My earlier post on the potential for machine translation (MT) in the blogosphere has drawn some great comments, with ideas that I'll collate and use as the base for some more research and a follow-on post - and of course others are invited to grab the ball and run as well. But in the meanwhile, let me tell you a war story that may help explain why I think this notion has potential:

Once upon a long time ago - 1994-6, to be precise - I was an exec at the pioneering online service CompuServe. When I arrived to take on part of the R&D efforts of the time, I inherited an existing project to test out machine translation to encourage multilingual conversations within our 'Forums' (most people would call them bulletin boards today.) This resulted in a vibrant multilingual online community of thousands, with some outcomes highly relevant to the notion of translating the blogosphere. I'm largely working from memory, since I turned in my notebooks when I left the company....

To give credit where it's due, the project was originated by Sandy Trevor (now here) and was led throughout by Dr. Mary Flanagan (now here). (I'll send an e-mail inviting Mary to correct or elaborate in the comments). The MT technology used was a now-vanished rule driven engine called Transcend, by Intergraph. (Update/Correction: Transcend was first sold to Transparent Language and then resold to SDL which still supports it.) A contemporary trade press description of the project is here. Fair warning: Some of the systems created were patented (US Pat #5,715,466).

We first set up the machine translator to run on a technical support forum for the service's Mac based proprietary client. As commenters below noted, restricting the translation domain, particularly into a technical field with a lot of jargon, makes the translation more effective. The translator would run through the lists of posts every few minutes, and translate every new English post into French and German and insert them on parallel forums in those languages, also grabbing new ones originating in French and German and translating and reposting them in English. (Note we never had the non-English language pairings - all of these projects were 'stars' around English.)

This went pretty well, in spite of some squawking and mocking by a group of professional translators on the service, and we moved on to bigger things. Adding Spanish to the list of languages, we create four parallel forum bulletin boards which were collectively called the 'World Community Forum'. We seeded them with some guesses of topics that people would want to talk about across cultures - e.g., Sports, Politics, Travel. We were now venturing out of safe technical topics, and the technology was going to be challenged more severely. One of the joys of online services then, as with the Internet now, was the ability to just 'go live' with your experiments. And since the revenue model of the day was pay-per-connect time, we could even try to make money doing so. After running a few tests, we make the forums public, and started promoting them on the "What's New" part of the main CompuServe menu.

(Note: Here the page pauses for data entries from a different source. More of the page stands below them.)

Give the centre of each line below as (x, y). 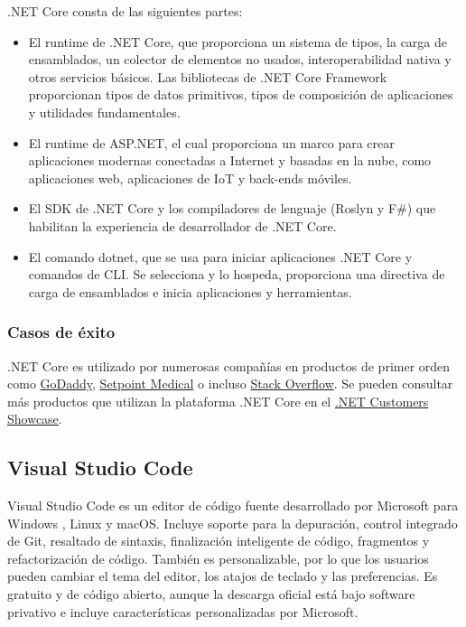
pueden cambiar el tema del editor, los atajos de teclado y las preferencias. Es (223, 576)
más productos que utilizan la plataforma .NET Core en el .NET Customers (218, 401)
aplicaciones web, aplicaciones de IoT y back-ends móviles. (190, 178)
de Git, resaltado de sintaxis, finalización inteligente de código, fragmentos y (219, 541)
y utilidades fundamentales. (104, 112)
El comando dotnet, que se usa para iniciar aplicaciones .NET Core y (220, 256)
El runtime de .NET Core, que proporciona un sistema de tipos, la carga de (238, 41)
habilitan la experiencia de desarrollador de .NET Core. (182, 225)

The World Community Forum was a roaring success. It attracted hundreds and soon thousands of visitors, went profitable within a few weeks, and soon was regularly appearing in the top 50 products list of the entire service. (You'd have thought the profits would have been added to my R&D budget, but noooo....) After some weeks of dealing with translation accuracy and with scaling issues - we'd brought the whole project up on a single server in a field office - there was enough time to run some analytics and dig into the conversation patterns and topics that were evolving in the forums.

The results were very interesting. While there was significant use of the translators, the majority of posts and responses were in the same language, even though we could tell from the idents of the users that many were posting from different native language territories. Digging into the texts, we found some of them ridiculing and trying to correct the machine translations, but that more were people deliberately using their second langauges. Germans tried out their schoolbook English on the Americans and Brits, and Americans used their rotten Spanish to try and converse with Latin Americans. And all sides cheerfully corrected each other's mistakes as the conversation flowed.

What had begun as a technology trial had in fact resulted in a marketing experiment. Just by the way we promoted the forums, we had drawn in those most interested in cross-cultural meetups, from a service that was already the most international of that time. Topic drift being multicultural, of course they proceeded to talk about anything that came to mind, largely foiling any ideas to use specific vocabularies in particular topic areas. (I clearly recall reading one thread in which German hausfraus and wives of US troops posted there had a lengthy and detailed discussion of their different approaches to drying and folding towels. Go figure.)

I take these results as optimistic for the idea of translated blogs as cultural bridges, in several ways. The known deficiencies of machine translation didn't kill the experiment. Real people were able to repair the dialog in almost all cases of error, and found some common cause in doing so. Providing the facility attracted motivated cultural 'bridgers' who in many cases supported each other in language skills directly, as well as carrying on enjoyable and wide ranging conversations. Few of them were on world saving topics, but a number of close friendships resulted.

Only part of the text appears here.